Material provided >>
□ □ □ □
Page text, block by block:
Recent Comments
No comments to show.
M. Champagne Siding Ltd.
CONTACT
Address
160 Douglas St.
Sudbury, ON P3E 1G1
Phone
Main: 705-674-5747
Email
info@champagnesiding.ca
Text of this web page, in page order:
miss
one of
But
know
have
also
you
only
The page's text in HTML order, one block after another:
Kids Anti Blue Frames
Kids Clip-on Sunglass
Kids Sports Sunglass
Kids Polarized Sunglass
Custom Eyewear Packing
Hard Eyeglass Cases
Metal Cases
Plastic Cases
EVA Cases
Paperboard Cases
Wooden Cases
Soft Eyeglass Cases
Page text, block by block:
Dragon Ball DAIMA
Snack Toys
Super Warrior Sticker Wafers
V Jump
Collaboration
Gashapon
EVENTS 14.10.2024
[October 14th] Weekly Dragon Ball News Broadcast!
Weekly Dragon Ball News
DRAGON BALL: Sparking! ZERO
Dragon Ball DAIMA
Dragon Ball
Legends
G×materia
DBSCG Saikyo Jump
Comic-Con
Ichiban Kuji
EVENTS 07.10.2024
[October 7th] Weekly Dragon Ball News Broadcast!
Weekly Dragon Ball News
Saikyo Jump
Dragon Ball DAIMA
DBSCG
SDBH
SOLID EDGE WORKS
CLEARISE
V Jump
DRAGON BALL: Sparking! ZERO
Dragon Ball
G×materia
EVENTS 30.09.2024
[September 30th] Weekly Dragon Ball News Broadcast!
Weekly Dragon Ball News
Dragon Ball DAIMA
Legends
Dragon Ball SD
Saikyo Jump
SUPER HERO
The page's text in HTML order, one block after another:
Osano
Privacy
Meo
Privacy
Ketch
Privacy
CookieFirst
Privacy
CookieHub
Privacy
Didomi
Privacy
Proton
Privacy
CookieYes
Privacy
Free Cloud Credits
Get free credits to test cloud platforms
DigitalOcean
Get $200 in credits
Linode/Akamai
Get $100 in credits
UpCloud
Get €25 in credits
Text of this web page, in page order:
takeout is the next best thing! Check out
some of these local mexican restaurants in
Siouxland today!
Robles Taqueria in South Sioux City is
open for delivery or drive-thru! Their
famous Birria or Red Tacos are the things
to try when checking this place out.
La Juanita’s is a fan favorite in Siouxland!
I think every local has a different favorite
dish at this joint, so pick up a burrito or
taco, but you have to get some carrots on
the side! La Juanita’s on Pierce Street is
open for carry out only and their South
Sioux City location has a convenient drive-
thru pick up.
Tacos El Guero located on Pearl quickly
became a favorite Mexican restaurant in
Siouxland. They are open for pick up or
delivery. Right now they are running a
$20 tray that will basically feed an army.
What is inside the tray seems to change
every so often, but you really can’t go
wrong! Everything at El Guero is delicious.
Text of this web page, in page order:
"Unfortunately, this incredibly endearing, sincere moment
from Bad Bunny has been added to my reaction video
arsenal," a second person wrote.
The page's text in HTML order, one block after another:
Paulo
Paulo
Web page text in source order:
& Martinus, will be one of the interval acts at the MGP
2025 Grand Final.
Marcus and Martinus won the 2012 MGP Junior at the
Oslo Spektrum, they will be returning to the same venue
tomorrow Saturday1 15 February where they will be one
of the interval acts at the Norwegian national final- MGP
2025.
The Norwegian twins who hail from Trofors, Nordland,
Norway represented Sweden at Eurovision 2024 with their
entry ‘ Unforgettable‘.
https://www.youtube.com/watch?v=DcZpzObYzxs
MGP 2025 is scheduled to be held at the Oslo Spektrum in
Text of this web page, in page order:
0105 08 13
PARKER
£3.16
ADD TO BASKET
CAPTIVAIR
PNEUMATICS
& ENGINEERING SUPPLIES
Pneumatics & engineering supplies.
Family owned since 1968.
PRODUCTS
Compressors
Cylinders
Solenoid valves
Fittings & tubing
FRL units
□ □ □ □
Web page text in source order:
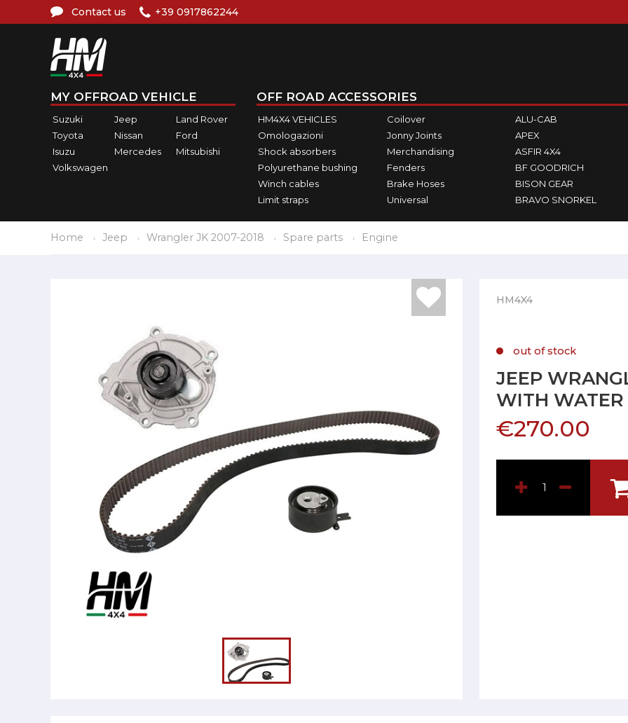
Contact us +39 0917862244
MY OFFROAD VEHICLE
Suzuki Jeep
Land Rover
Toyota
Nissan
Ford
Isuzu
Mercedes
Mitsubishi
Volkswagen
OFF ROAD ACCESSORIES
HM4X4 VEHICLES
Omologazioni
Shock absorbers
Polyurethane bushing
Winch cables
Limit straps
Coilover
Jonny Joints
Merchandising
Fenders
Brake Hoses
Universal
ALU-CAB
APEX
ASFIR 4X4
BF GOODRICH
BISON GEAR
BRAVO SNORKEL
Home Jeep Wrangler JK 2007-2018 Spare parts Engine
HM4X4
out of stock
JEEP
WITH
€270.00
□ □ □ □
Of the lines in the data, report each one containing the string "drive".

open for delivery or drive-thru! Their
Sioux City location has a convenient drive-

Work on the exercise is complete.